X_train3 = sm.add_constant(X_train3)

#fitting the linear model

lm3 = sm.OLS(y_train3,X_train3).fit()

In [None]:
print(lm3.params)
print(lm3.summary())

* The results are quite similar to Model 2. Lets take all three independent variables and see if we get any improvement.

### Q3. Show the functional form of a multiple regression model. Build a regression model with mbap as dependent variable and sscp, hscp and degree_p as three independent variables.

#### Model 4

In [None]:
y_train4 = df_train['mba_p']
X_train4 = df_train[['ssc_p','hsc_p','degree_p']]

In [None]:
#Adding constant to X_train4

X_train4= sm.add_constant(X_train4)

#Fitting the linear model

lm4 = sm.OLS(y_train4,X_train4).fit()

In [None]:
#Printing coefficients and statistical summary
print(lm4.params)

print(lm4.summary())

* There isn't much improvement in the R2 score with ssc_p,hsc_p,degree_p as independent variable.
* The F-statistics has dropped to 16.56 which means overall fit of the model with three variables is worse than the previous model.
* The best model among these four models is Model 3. Lets do the residual analysis of the model.

### Residual Analysis

In [None]:
#Predicting on the train data

y_train_pred = lm4.predict(X_train4)

In [None]:
# Plotting the histogram of the error terms

fig = plt.figure()
sns.distplot((y_train4 - y_train_pred), bins = 20)
fig.suptitle('Error Terms', fontsize = 20)                
plt.xlabel('Errors', fontsize = 18)   
plt.show()

* The residuals are normally distributed with mean zero, which satisfies our assumptions of Linear regression.
* Lets predict on the test data now.

### Prediction and evaluation

#### Applying scaling on test set.

In [None]:
df_test.head()

In [None]:
#Transforming the numerical varianles of test data
df_test[col_num] = scaler.transform(df_test[col_num])

In [None]:
#Extracting X_test and y_test from the df_test  

X_test = df_test[['ssc_p','hsc_p','degree_p']]
y_test = df_test['mba_p']


In [None]:
#Adding constant

X_test = sm.add_constant(X_test)

#Predicting on th emodel

y_pred = lm4.predict(X_test)

In [None]:
#Evaluating R2 score on the predictions

from sklearn.metrics import r2_score

print(r2_score(y_test,y_pred))

* Getting a R2 score which is slightly less than the training R2 score.

In [None]:
# Plotting y_test and y_pred to understand the spread.

fig = plt.figure()
sns.scatterplot(y_test,y_pred)
fig.suptitle('y_test vs y_pred', fontsize=20)              # Plot heading 
plt.xlabel('y_test', fontsize=18)                          # X-label
plt.ylabel('y_pred', fontsize=16)   
plt.show()

In [None]:
#Putting y_test and y_pred to a dataframe.

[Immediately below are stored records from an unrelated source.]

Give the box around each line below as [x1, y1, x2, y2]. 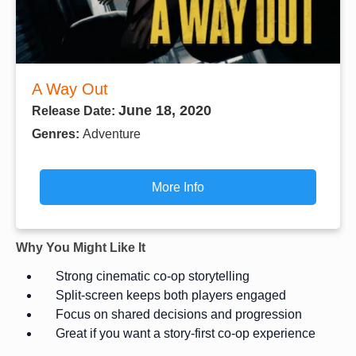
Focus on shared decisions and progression [56, 307, 302, 321]
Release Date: [32, 103, 118, 118]
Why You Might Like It [16, 240, 145, 254]
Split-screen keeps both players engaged [56, 288, 286, 302]
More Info [152, 180, 204, 194]
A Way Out [32, 79, 108, 98]
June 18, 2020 [118, 102, 211, 118]
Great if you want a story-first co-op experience [56, 326, 315, 340]
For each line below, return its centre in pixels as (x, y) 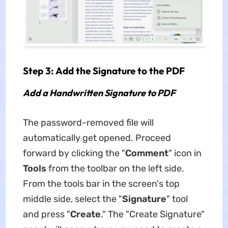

compare_pred = pd.DataFrame(columns=['y_test','y_pred'])
compare_pred['y_test'] = y_test
compare_pred['y_pred'] = y_pred

compare_pred.head(10)

### Conclusion:

* As we can see above the R2 score of test data is very low and the predicted values on test data is far from the actual values.
* Hence Secondary school percentage and Higher secondary school percentage are not valid factors of deciding MBA percentage of a student.